Dataset excerpts:
---

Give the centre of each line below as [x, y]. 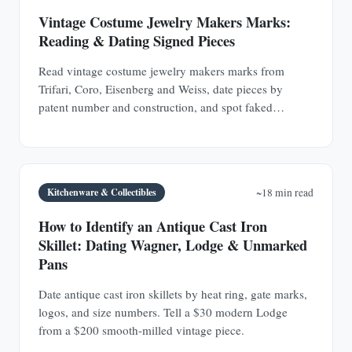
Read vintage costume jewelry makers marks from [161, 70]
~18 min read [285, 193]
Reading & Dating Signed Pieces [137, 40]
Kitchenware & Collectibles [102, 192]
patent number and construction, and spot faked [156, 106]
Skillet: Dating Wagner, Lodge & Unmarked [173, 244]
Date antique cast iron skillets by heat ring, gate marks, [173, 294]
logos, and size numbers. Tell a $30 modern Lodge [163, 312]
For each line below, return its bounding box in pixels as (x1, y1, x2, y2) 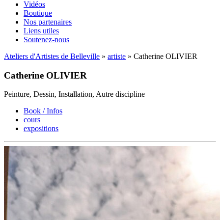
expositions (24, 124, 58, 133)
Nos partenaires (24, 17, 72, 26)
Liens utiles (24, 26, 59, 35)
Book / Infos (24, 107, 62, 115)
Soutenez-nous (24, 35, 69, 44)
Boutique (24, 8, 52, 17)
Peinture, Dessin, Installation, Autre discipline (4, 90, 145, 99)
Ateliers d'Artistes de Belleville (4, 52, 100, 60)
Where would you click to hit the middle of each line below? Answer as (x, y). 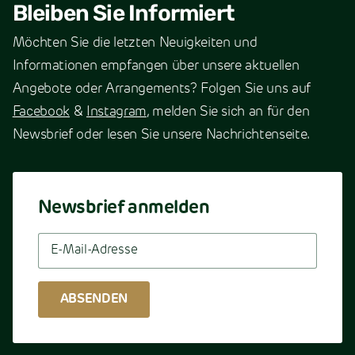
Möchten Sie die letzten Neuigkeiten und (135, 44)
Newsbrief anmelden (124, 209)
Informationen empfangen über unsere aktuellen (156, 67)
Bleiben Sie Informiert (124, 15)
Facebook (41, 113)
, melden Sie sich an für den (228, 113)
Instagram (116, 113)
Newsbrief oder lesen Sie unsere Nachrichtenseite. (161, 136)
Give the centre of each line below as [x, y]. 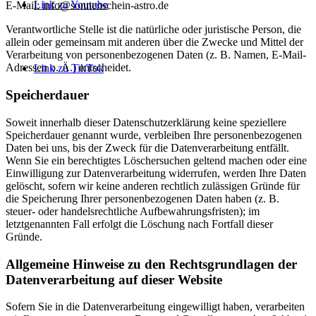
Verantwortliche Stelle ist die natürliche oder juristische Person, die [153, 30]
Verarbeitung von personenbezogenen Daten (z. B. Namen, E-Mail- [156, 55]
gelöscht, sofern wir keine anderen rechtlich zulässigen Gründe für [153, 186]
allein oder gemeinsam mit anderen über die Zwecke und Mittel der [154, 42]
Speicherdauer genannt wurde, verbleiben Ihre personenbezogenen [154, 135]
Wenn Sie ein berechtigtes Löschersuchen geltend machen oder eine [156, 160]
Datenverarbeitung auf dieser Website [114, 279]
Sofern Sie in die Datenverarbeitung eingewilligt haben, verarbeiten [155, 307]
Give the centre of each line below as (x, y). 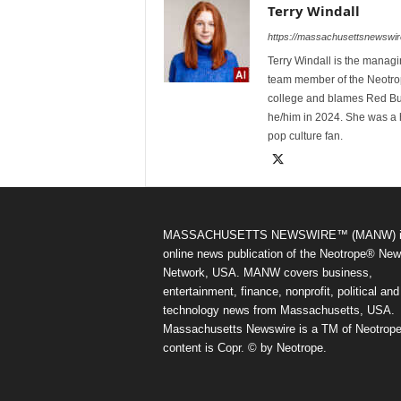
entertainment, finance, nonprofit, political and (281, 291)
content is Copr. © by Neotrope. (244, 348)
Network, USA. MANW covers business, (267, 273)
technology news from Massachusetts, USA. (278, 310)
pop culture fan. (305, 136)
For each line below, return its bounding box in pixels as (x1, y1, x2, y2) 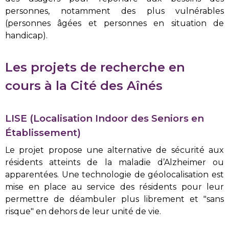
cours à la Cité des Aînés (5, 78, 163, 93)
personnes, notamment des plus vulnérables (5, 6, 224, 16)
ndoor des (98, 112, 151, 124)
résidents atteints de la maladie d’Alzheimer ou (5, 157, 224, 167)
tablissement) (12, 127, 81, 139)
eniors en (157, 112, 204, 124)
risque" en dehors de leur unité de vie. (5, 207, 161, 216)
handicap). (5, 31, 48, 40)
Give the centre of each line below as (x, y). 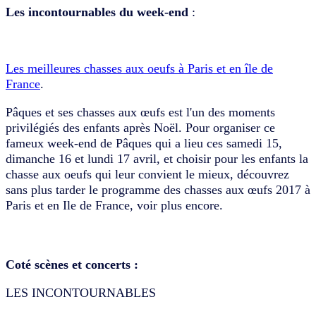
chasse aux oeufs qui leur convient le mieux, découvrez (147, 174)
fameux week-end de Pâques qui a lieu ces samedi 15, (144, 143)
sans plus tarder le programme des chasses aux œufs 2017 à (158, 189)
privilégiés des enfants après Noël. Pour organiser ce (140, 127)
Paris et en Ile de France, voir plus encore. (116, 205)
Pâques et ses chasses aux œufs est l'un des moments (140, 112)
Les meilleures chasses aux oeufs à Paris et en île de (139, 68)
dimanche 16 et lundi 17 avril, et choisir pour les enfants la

---

[WHAT NEEDS TO BE DONE] Skipping any pictures, copy the entries exactly as they appear.

[ANSWER AREA]
Give the centre of each line below as [x, y]. 
Read vintage costume jewelry makers marks from [161, 70]
~18 min read [285, 193]
Reading & Dating Signed Pieces [137, 40]
Kitchenware & Collectibles [102, 192]
patent number and construction, and spot faked [156, 106]
Skillet: Dating Wagner, Lodge & Unmarked [173, 244]
Date antique cast iron skillets by heat ring, gate marks, [173, 294]
logos, and size numbers. Tell a $30 modern Lodge [163, 312]
For each line below, return its bounding box in pixels as (x1, y1, x2, y2) 
expositions (24, 124, 58, 133)
Nos partenaires (24, 17, 72, 26)
Liens utiles (24, 26, 59, 35)
Book / Infos (24, 107, 62, 115)
Soutenez-nous (24, 35, 69, 44)
Boutique (24, 8, 52, 17)
Peinture, Dessin, Installation, Autre discipline (4, 90, 145, 99)
Ateliers d'Artistes de Belleville (4, 52, 100, 60)
Where would you click to hit the middle of each line below? Answer as (x, y). 
Möchten Sie die letzten Neuigkeiten und (135, 44)
Newsbrief anmelden (124, 209)
Informationen empfangen über unsere aktuellen (156, 67)
Bleiben Sie Informiert (124, 15)
Facebook (41, 113)
, melden Sie sich an für den (228, 113)
Instagram (116, 113)
Newsbrief oder lesen Sie unsere Nachrichtenseite. (161, 136)
Give the centre of each line below as [x, y]. 
Verantwortliche Stelle ist die natürliche oder juristische Person, die [153, 30]
Verarbeitung von personenbezogenen Daten (z. B. Namen, E-Mail- [156, 55]
gelöscht, sofern wir keine anderen rechtlich zulässigen Gründe für [153, 186]
allein oder gemeinsam mit anderen über die Zwecke und Mittel der [154, 42]
Speicherdauer genannt wurde, verbleiben Ihre personenbezogenen [154, 135]
Wenn Sie ein berechtigtes Löschersuchen geltend machen oder eine [156, 160]
Datenverarbeitung auf dieser Website [114, 279]
Sofern Sie in die Datenverarbeitung eingewilligt haben, verarbeiten [155, 307]
Give the centre of each line below as (x, y). 
entertainment, finance, nonprofit, political and (281, 291)
content is Copr. © by Neotrope. (244, 348)
Network, USA. MANW covers business, (267, 273)
technology news from Massachusetts, USA. (278, 310)
pop culture fan. (305, 136)
For each line below, return its bounding box in pixels as (x1, y1, x2, y2) 
cours à la Cité des Aînés (5, 78, 163, 93)
personnes, notamment des plus vulnérables (5, 6, 224, 16)
ndoor des (98, 112, 151, 124)
résidents atteints de la maladie d’Alzheimer ou (5, 157, 224, 167)
tablissement) (12, 127, 81, 139)
eniors en (157, 112, 204, 124)
risque" en dehors de leur unité de vie. (5, 207, 161, 216)
handicap). (5, 31, 48, 40)
Give the centre of each line below as (x, y). 
chasse aux oeufs qui leur convient le mieux, découvrez (147, 174)
fameux week-end de Pâques qui a lieu ces samedi 15, (144, 143)
sans plus tarder le programme des chasses aux œufs 2017 à (158, 189)
privilégiés des enfants après Noël. Pour organiser ce (140, 127)
Paris et en Ile de France, voir plus encore. (116, 205)
Pâques et ses chasses aux œufs est l'un des moments (140, 112)
Les meilleures chasses aux oeufs à Paris et en île de (139, 68)
dimanche 16 et lundi 17 avril, et choisir pour les enfants la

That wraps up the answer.